- Location: M. Chinnaswamy Stadium Bangalore, Karnataka, India
- Date: 17 April 2010 15:15 and 15:30 (UTC+5:30)
- Attack type: Bombings
- Weapons: 3 time-triggered IEDs
- Injured: 15
- Perpetrators: Indian Mujahideen
- Accused: 14
- Verdict: 7 years imprisonment (for 3 facilitators)
- Convicted: 3

= 2010 Bangalore stadium bombing =

2010 terrorist incident in Bangalore, India

2010 Bangalore stadium bombing occurred on 17 April 2010 in M. Chinnaswamy Stadium, Bangalore, India before a 2010 Indian Premier League match between the Royal Challengers Bangalore and Mumbai Indians. Two bombs exploded around a heavily packed cricket stadium, in which fifteen people were injured. A third bomb was defused outside the stadium. According to the Bangalore City Police, the blasts were caused by low-intensity crude bombs made of powergel, which is used in quarrying, and were triggered by timers. On 18 April, two more bombs were located near the stadium during search operations.

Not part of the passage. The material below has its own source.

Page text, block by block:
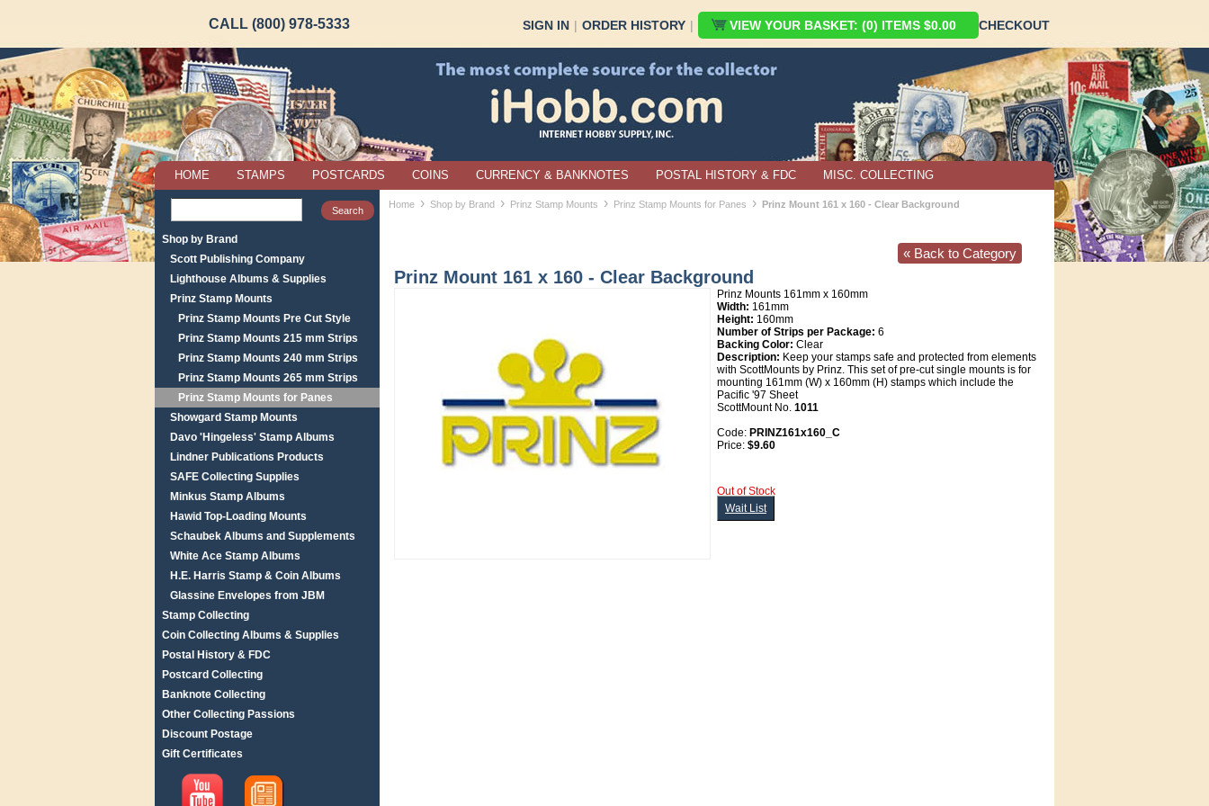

Yasin Bhatkal of the Indian Mujahideen is the prime accused in the case, among 14 others, 7 of whom have been apprehended. Another of the accused, Mohammad Qateel Siddiqui, also of the Indian Mujahideen, was killed by inmates at the Yerawada Central Jail for his alleged involvement in the attack.

In July 2018, a National Investigation Agency special court convicted and sentenced 3 of the 14 accused, Gowhar Aziz Khomani, Kamaal Hasan, and Mohammad Kafeel Akhtar (all from Bihar), to seven years in jail after they pleaded guilty. They had conspired and facilitated the terrorists who then prepared and planted the explosives.

==Background==
Bengaluru is the information technology hub of India, with more than 40% of the country's IT and software industry based there. In July 2008, Bangalore had suffered serial blasts. India had also suffered from a series of blasts in Jaipur, in May 2008.

== The bombings ==
The stadium was filled with spectators watching a popular cricket tournament. An hour before the start of the match, two bombs exploded and a third bomb was found and defused outside the stadium. According to witnesses, there was a loud sound and people started running. After the bomb blast, police secured the area and the Twenty20 cricket match between the home team, Royal Challengers Bangalore, and Mumbai Indians, started an hour late, at 17:00 IST.

== Casualties ==
Initial reports indicated that ten people had been injured. The number of injured later increased to fifteen, including five security men.

==Investigations==
Preliminary investigations soon after the event showed that a timer device had been used for the bombings. The police commissioner of Bangalore, Shankar Bidari, said that it was a "minor bomb blast" and that investigations were "in full swing" to find out who was responsible.

=== Abdul Naseer Madani===
In August 2010, People's Democratic Party chairman Abdul Naseer Madani admitted involvement in the bombing. Karnataka home minister VS Acharya said that there was "an indirect involvement in a blast outside Chinnaswamy stadium," that a clearer picture would emerge in a couple of days, and that "more arrests are likely and inquiry may reveal more names." Madani was arrested on 17 August in Kollam in connection with the 2008 Bangalore serial blasts case.

== Impact ==
The Bangalore stadium blasts necessitated the shifting of two Indian Premier League matches from Bangalore to Mumbai.